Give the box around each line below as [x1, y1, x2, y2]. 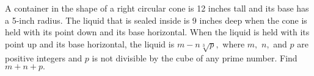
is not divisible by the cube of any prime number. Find [92, 51, 298, 64]
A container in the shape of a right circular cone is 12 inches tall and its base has [5, 2, 309, 14]
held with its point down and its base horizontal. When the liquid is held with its [5, 26, 310, 38]
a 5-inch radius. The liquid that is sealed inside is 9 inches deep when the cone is [5, 13, 307, 26]
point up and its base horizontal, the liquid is [5, 37, 175, 50]
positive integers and [5, 51, 82, 64]
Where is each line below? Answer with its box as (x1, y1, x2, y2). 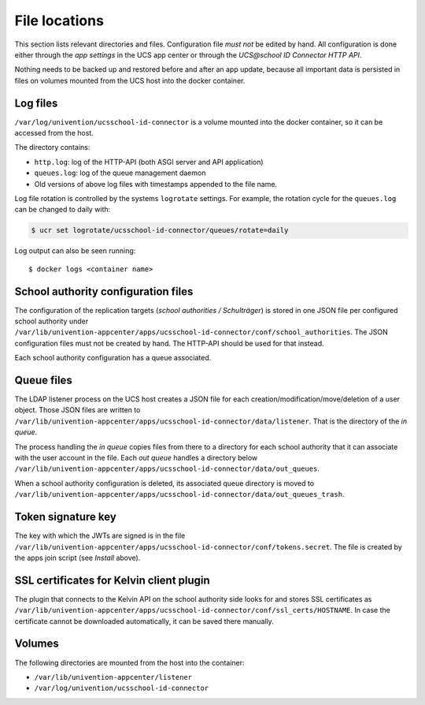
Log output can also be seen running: (14, 246, 136, 256)
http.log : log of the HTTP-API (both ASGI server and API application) (34, 157, 264, 166)
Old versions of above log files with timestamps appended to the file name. (34, 179, 278, 188)
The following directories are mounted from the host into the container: (14, 658, 245, 667)
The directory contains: (14, 143, 91, 152)
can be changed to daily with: (14, 205, 111, 214)
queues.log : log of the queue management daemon (34, 168, 206, 177)
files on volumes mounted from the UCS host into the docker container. (14, 76, 246, 85)
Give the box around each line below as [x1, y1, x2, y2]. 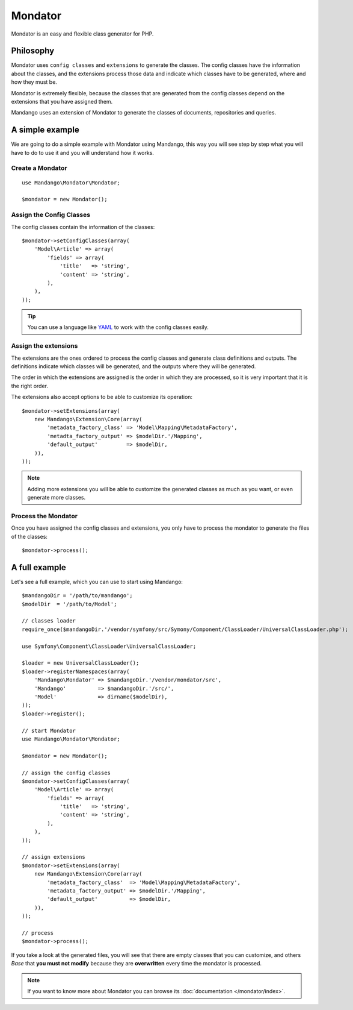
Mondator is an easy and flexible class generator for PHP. [11, 30, 154, 37]
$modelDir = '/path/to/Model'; [22, 600, 117, 607]
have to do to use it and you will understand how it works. [11, 149, 155, 156]
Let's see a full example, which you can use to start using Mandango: [11, 578, 183, 585]
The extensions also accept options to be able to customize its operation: [11, 394, 192, 401]
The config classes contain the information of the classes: [11, 223, 155, 230]
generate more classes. [27, 494, 86, 501]
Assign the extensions [11, 342, 78, 350]
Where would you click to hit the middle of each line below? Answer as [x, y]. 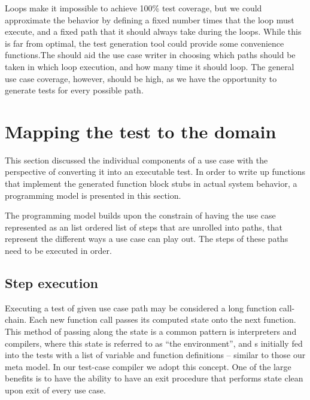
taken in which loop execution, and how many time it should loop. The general [150, 66]
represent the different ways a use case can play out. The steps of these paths [147, 239]
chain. [16, 319]
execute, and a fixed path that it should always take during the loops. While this [153, 31]
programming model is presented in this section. [93, 195]
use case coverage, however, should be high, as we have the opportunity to [141, 78]
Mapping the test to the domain [141, 131]
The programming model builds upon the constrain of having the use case [140, 215]
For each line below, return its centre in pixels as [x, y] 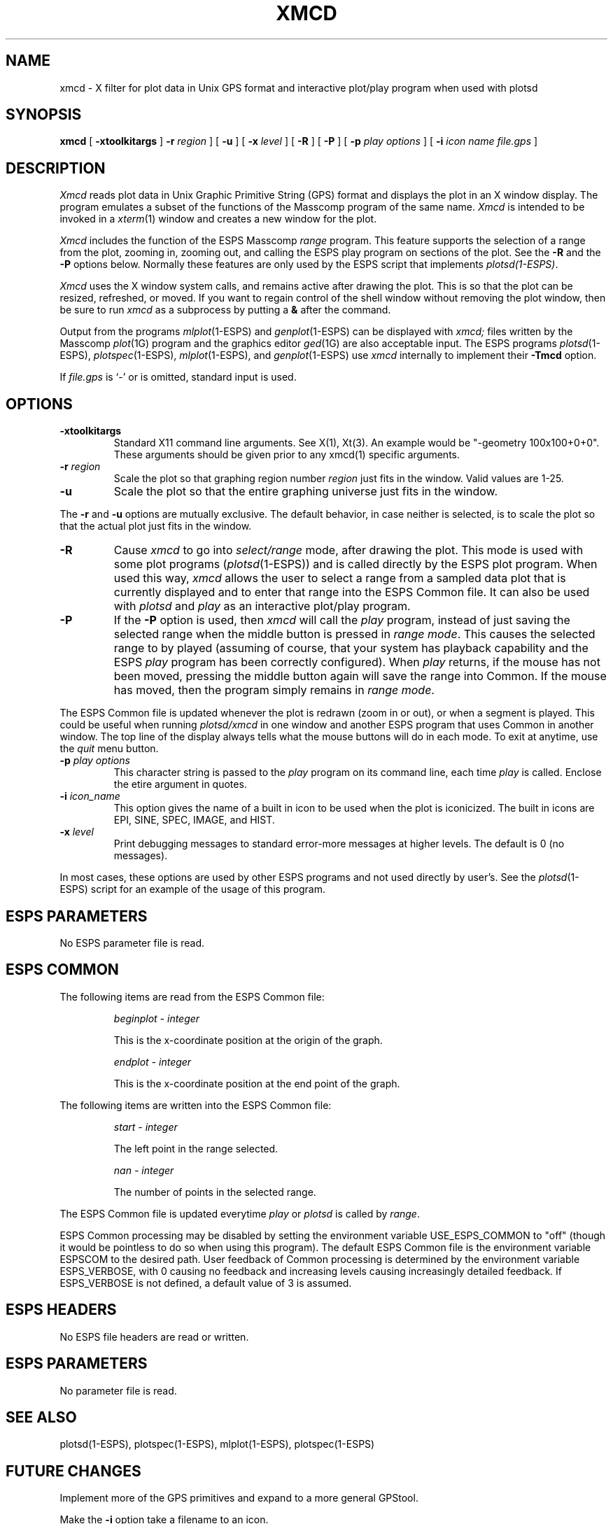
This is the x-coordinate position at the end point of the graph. [257, 1083]
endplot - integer [153, 1061]
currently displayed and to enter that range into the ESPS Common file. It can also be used [352, 592]
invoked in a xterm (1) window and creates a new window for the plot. [218, 219]
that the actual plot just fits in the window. [156, 526]
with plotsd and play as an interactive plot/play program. [262, 606]
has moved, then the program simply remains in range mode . [274, 690]
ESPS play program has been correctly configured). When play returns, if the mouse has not [357, 662]
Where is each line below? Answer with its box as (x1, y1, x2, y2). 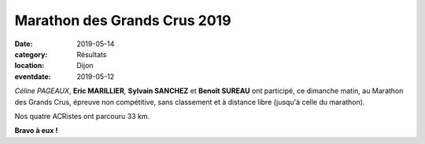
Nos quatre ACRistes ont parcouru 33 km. (14, 111, 150, 121)
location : (14, 61, 45, 70)
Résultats (76, 49, 107, 59)
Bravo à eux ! (14, 126, 58, 135)
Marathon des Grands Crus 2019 (14, 12, 231, 29)
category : (14, 49, 48, 59)
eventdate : (14, 71, 51, 81)
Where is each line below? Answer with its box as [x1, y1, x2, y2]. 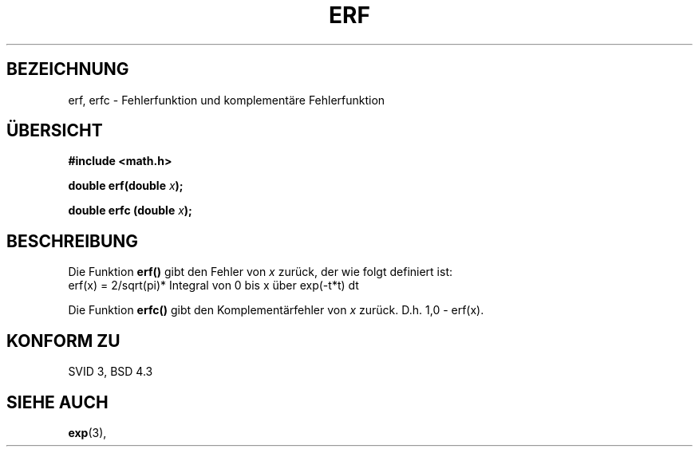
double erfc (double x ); [68, 203, 192, 218]
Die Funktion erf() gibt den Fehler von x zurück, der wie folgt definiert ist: [68, 265, 452, 279]
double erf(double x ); [68, 179, 184, 193]
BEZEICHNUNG [6, 59, 129, 80]
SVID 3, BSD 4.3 [68, 364, 153, 379]
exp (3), [68, 425, 107, 439]
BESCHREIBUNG [6, 230, 139, 251]
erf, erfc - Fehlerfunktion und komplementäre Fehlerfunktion [68, 93, 385, 107]
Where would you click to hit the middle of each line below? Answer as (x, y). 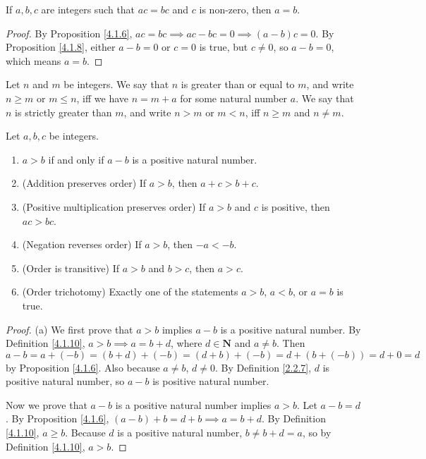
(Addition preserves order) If (84, 183)
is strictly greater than (63, 112)
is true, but (224, 47)
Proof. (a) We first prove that (69, 329)
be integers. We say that (116, 84)
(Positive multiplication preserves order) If (114, 206)
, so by (317, 433)
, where (187, 343)
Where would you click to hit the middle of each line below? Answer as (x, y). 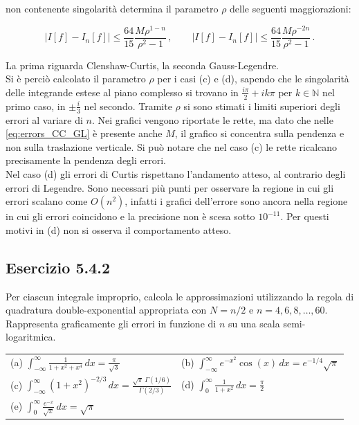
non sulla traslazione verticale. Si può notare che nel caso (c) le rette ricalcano (172, 146)
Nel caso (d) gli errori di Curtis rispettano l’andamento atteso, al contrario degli (176, 173)
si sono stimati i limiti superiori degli (262, 106)
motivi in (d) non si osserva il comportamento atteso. (119, 229)
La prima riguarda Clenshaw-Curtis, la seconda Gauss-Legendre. (142, 65)
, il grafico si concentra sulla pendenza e (259, 133)
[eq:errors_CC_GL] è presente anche (84, 133)
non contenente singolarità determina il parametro (112, 8)
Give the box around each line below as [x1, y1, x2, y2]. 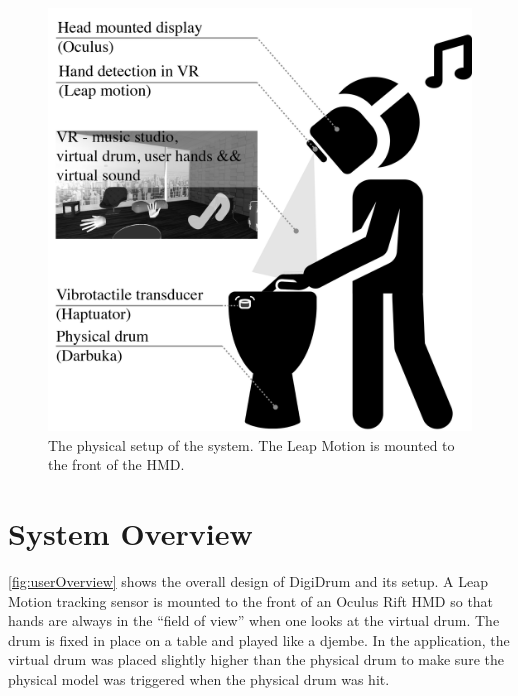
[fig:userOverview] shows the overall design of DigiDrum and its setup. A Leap [8, 571, 488, 592]
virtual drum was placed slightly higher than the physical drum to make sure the [8, 649, 504, 670]
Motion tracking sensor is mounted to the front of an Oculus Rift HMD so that [8, 590, 494, 611]
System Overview [8, 513, 253, 554]
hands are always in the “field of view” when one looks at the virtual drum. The [8, 610, 500, 631]
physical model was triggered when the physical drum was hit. [8, 669, 390, 690]
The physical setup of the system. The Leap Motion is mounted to [48, 434, 455, 455]
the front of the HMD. [48, 454, 185, 475]
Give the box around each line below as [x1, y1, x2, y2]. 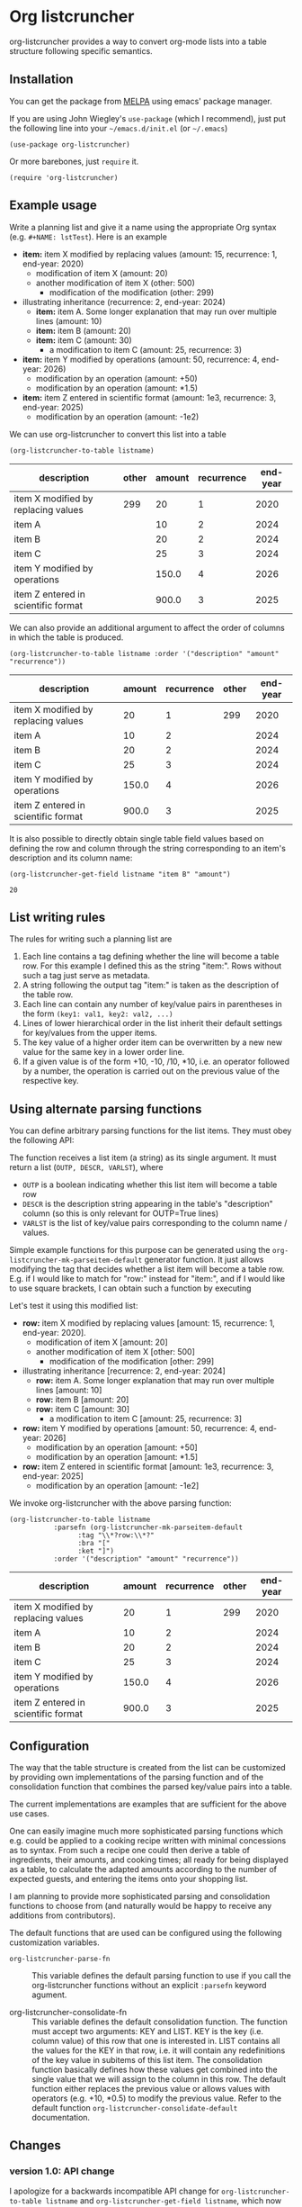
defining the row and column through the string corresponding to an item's [9, 842, 286, 853]
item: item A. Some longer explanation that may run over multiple [35, 306, 277, 317]
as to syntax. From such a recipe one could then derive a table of [9, 1845, 250, 1855]
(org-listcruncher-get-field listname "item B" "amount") [9, 869, 231, 878]
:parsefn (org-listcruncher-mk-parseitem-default [53, 1523, 244, 1532]
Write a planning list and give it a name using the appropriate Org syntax [9, 221, 277, 232]
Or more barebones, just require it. [9, 156, 139, 167]
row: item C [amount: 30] [35, 1404, 130, 1415]
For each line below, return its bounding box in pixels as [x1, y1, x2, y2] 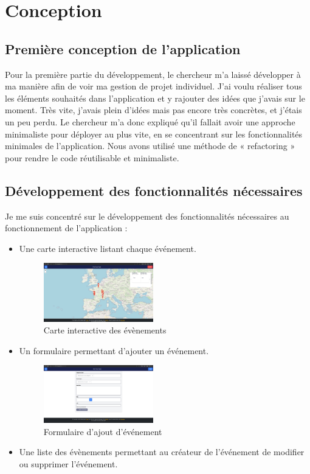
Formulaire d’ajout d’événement [43, 425, 162, 437]
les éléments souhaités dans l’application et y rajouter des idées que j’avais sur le [5, 91, 305, 104]
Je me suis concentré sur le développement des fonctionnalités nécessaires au [5, 209, 289, 222]
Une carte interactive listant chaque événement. [19, 242, 196, 254]
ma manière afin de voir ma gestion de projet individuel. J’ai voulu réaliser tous [5, 80, 302, 92]
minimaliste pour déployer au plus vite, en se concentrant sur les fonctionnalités [5, 127, 303, 140]
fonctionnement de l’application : [5, 221, 128, 234]
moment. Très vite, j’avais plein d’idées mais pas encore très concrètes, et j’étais [5, 103, 302, 116]
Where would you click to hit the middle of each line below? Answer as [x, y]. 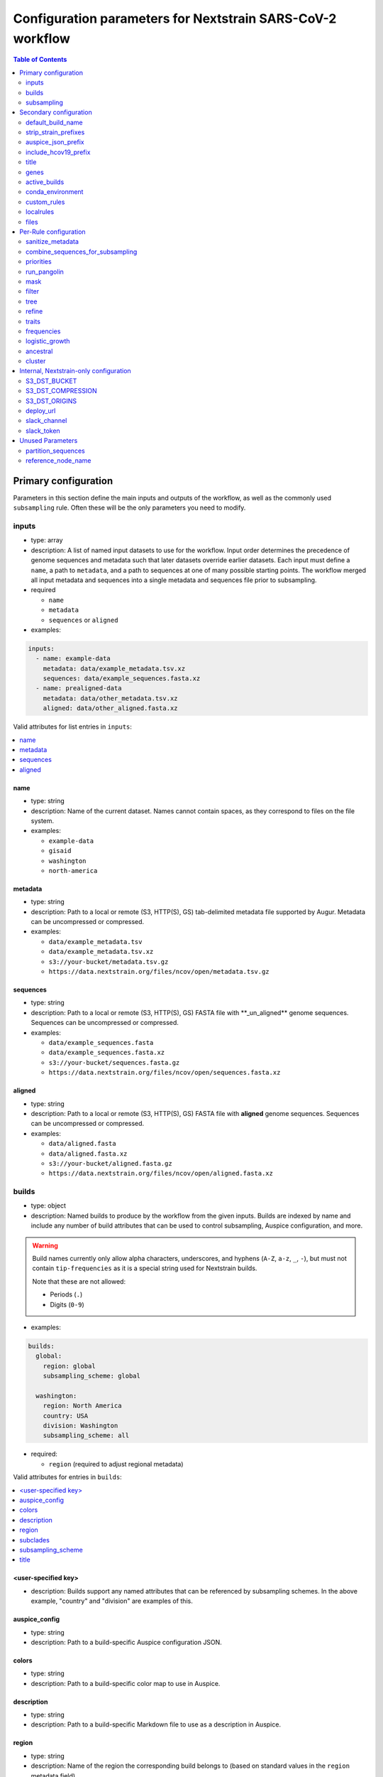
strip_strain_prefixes [55, 132]
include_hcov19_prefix [58, 152]
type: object [49, 1206]
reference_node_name [59, 460]
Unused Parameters [49, 441]
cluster [36, 361]
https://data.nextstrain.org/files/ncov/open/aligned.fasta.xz [161, 1174]
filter [33, 291]
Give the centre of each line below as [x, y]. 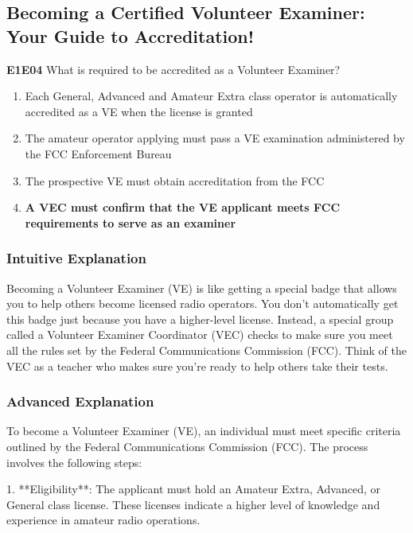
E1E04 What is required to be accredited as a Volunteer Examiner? [173, 69]
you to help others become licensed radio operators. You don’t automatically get [203, 303]
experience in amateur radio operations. [103, 520]
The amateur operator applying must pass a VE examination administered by [215, 138]
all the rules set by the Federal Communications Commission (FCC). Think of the [206, 350]
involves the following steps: [74, 462]
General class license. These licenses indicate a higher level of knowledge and [193, 504]
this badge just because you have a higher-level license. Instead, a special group [200, 319]
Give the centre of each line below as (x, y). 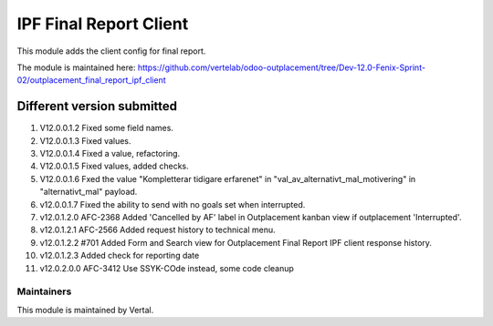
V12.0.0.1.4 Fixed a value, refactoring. (110, 154)
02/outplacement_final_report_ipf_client (91, 80)
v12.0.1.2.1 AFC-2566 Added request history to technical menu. (157, 230)
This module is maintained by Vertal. (85, 310)
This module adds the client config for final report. (111, 51)
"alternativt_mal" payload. (89, 192)
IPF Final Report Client (103, 24)
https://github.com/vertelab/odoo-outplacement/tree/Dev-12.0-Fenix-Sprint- (282, 67)
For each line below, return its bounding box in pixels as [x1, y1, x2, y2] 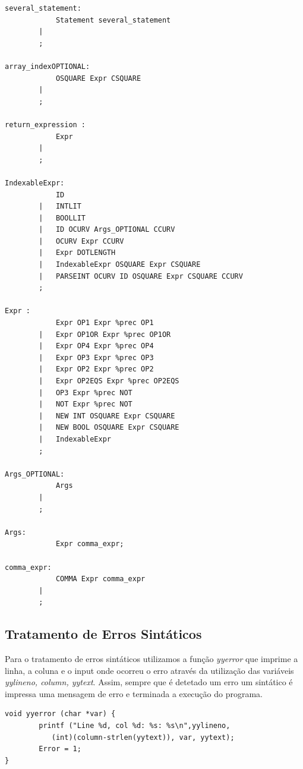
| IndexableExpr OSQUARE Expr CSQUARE [39, 260, 201, 269]
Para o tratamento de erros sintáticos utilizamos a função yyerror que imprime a [5, 653, 298, 665]
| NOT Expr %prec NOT [39, 400, 132, 409]
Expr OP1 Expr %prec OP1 [55, 319, 154, 327]
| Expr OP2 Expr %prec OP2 [39, 365, 154, 374]
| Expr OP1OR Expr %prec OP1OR [39, 330, 171, 339]
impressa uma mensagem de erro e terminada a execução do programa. [5, 687, 263, 699]
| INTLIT [39, 202, 81, 211]
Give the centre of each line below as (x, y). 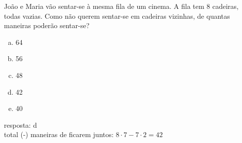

- _Work to complete_: Only a number should be given: the count of lines above that contain the word "have".

- _Task solution_: 3